Surprisingly, those two are the only men hanging out at the Palace. PUGGY!!! blinks a couple of times, then shrugs and returns to Penis Castle. Retrieving all of his purchased and pilfered paints from the vault, he foists them off on Ivanov so the guy can get started on his masterpiece. Unfortunately, though Ivanov is able to paint a vast array of colors — including red — with only blue, yellow, black, and white paints, his talent is sadly, sadly lacking. In fact, Ivanov’s style is identical to the horrendous pre-Suikoden IV artwork of Junko Kawano. Plus, he included Camille and Leknaat in his half-finished mural. What’s up with that? I’m seriously doubting his “Milich kidnapped me and made me his love slave because of my amazing painting talent!!!!!!!” sob story even more now.

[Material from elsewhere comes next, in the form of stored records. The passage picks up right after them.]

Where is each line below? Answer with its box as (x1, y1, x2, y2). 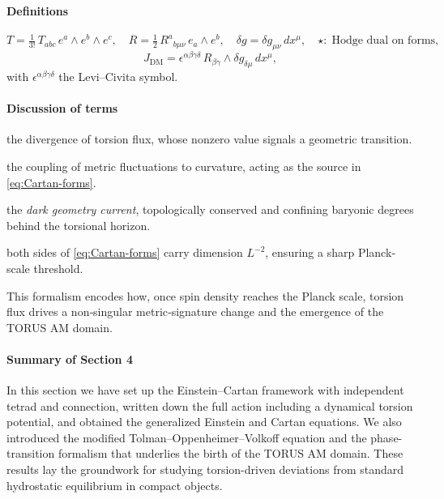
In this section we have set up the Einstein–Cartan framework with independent (6, 382, 404, 399)
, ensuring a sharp (265, 244, 355, 261)
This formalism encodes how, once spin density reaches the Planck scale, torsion (6, 287, 404, 304)
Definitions (6, 2, 69, 19)
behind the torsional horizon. (6, 216, 151, 233)
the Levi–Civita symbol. (58, 67, 178, 84)
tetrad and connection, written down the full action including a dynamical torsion (6, 397, 413, 414)
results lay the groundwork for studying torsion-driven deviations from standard (6, 461, 404, 478)
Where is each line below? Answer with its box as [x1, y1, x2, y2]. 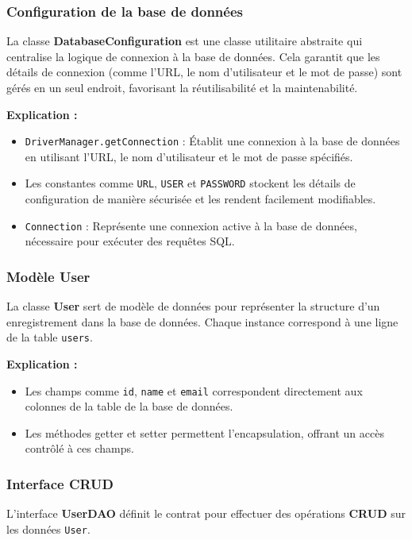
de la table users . [6, 329, 93, 345]
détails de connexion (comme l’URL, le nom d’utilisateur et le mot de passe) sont [6, 64, 402, 80]
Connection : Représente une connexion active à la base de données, [25, 217, 357, 233]
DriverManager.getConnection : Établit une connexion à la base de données [25, 133, 400, 149]
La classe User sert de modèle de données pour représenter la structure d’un [6, 298, 380, 314]
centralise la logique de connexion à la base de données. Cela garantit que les [6, 48, 380, 64]
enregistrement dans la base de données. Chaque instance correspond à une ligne [6, 313, 399, 330]
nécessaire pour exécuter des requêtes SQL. [25, 233, 235, 249]
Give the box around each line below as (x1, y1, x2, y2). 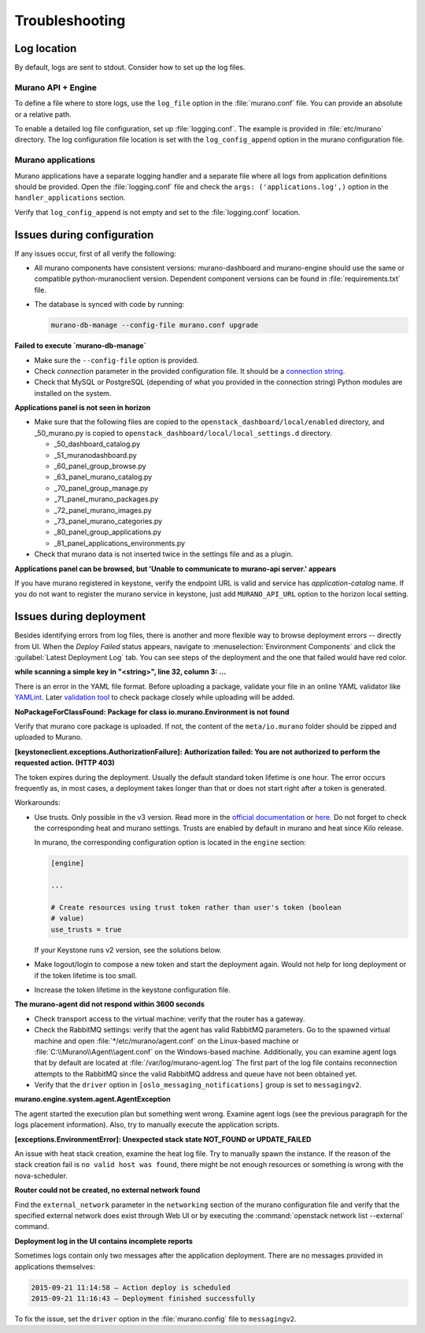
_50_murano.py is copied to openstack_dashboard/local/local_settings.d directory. (34, 428, 332, 438)
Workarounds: (14, 798, 61, 807)
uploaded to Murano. (14, 733, 83, 742)
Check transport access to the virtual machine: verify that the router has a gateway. (34, 1014, 305, 1023)
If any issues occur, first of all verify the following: (14, 249, 176, 258)
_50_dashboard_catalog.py (54, 439, 141, 449)
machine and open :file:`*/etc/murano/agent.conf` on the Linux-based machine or (34, 1036, 299, 1046)
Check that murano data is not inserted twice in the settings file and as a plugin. (34, 549, 294, 559)
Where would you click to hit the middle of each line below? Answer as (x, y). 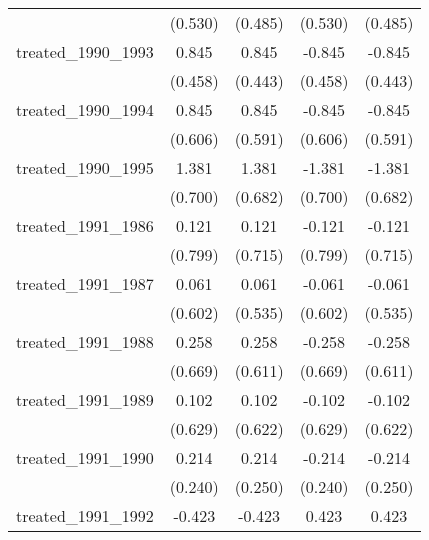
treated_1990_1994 (85, 109)
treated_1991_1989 (85, 399)
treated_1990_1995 (85, 167)
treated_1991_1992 (85, 515)
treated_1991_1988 (85, 341)
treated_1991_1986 (85, 225)
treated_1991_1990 (85, 457)
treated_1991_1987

Disgusted, PUGGY!!! heads downstairs and teleports to Antei for his final recruit of this recap. At the entrance to the city, he finds the underage Qlon, who practically pees himself now that PUGGY!!! has liberated them all from the evil French names of the Flower General. In fact, Qlon is so indebted to PUGGY!!! for the most essential favor of restoring the town’s God damn name, he decides that he will give PUGGY!!! a favor in return. He admits that his only talent is announcing the name of the town, and immediately follows this with the statement that he’s just going to mosey on over to Penis Castle. I think we all see where this is going.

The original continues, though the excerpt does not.